AIM OF THE TASK
Since the listing below shows pictures, leave them out and write out exactly the lines from the line with "Код им в этот" to the line with "La réduction ou", both included, and no others.
◆ ◆ ◆ ◆
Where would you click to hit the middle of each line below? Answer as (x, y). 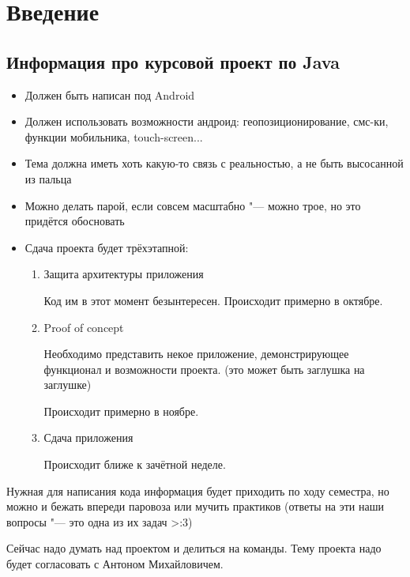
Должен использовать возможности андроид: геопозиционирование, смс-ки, (207, 121)
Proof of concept (84, 327)
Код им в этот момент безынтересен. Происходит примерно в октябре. (213, 300)
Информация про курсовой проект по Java (173, 61)
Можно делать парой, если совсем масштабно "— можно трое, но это (193, 205)
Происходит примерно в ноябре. (121, 411)
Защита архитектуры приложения (124, 274)
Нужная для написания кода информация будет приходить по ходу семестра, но (198, 490)
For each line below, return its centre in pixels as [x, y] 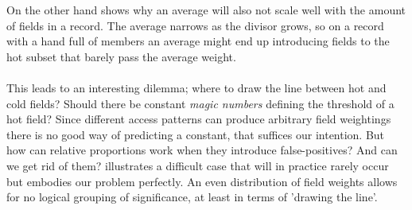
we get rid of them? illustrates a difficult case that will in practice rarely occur [198, 165]
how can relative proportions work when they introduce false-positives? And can [202, 150]
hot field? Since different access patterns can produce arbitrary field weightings [199, 119]
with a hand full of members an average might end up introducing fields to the [198, 41]
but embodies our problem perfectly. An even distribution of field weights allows [202, 181]
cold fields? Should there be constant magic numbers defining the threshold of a [200, 103]
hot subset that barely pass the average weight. [121, 56]
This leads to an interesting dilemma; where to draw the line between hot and [196, 87]
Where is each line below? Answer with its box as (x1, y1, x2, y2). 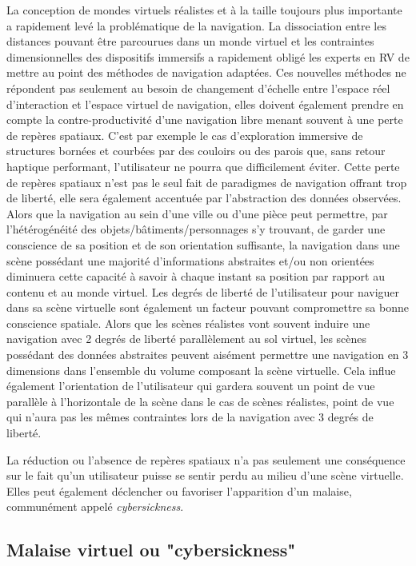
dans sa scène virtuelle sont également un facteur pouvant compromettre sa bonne (6, 299, 409, 316)
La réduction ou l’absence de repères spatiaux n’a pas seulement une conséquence (6, 451, 406, 468)
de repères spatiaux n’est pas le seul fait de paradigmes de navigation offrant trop (6, 173, 407, 190)
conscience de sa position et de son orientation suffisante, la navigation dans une (6, 236, 400, 253)
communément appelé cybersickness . (6, 498, 184, 515)
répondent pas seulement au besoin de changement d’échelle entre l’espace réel (6, 79, 390, 96)
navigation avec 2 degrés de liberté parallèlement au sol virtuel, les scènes (6, 330, 367, 347)
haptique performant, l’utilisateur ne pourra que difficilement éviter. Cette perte (6, 157, 400, 174)
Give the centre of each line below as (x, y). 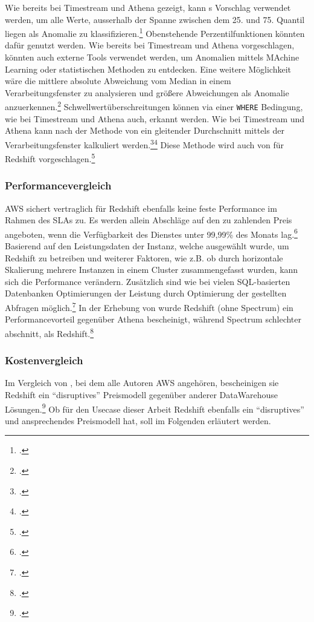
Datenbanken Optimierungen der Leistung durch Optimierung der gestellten (146, 293)
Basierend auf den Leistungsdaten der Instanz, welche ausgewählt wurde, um (147, 246)
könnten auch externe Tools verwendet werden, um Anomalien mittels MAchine (152, 57)
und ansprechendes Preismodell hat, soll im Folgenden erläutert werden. (138, 420)
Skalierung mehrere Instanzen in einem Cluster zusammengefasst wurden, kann (152, 270)
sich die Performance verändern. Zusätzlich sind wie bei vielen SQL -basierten (148, 281)
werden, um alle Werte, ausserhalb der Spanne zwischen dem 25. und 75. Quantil (155, 19)
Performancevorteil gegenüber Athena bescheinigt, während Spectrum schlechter (153, 319)
◆ ◆ ◆ ◆
EXERCISE RESULT
Код им в этот момент безынтересен. Происходит примерно в октябре. (213, 300)
Информация про курсовой проект по Java (173, 61)
Можно делать парой, если совсем масштабно "— можно трое, но это (193, 205)
Происходит примерно в ноябре. (121, 411)
Защита архитектуры приложения (124, 274)
Нужная для написания кода информация будет приходить по ходу семестра, но (198, 490)
For each line below, return its centre in pixels as [x, y] 
we get rid of them? illustrates a difficult case that will in practice rarely occur [198, 165]
how can relative proportions work when they introduce false-positives? And can [202, 150]
hot field? Since different access patterns can produce arbitrary field weightings [199, 119]
with a hand full of members an average might end up introducing fields to the [198, 41]
but embodies our problem perfectly. An even distribution of field weights allows [202, 181]
cold fields? Should there be constant magic numbers defining the threshold of a [200, 103]
hot subset that barely pass the average weight. [121, 56]
This leads to an interesting dilemma; where to draw the line between hot and [196, 87]
Where is each line below? Answer with its box as (x1, y1, x2, y2). 
dans sa scène virtuelle sont également un facteur pouvant compromettre sa bonne (6, 299, 409, 316)
La réduction ou l’absence de repères spatiaux n’a pas seulement une conséquence (6, 451, 406, 468)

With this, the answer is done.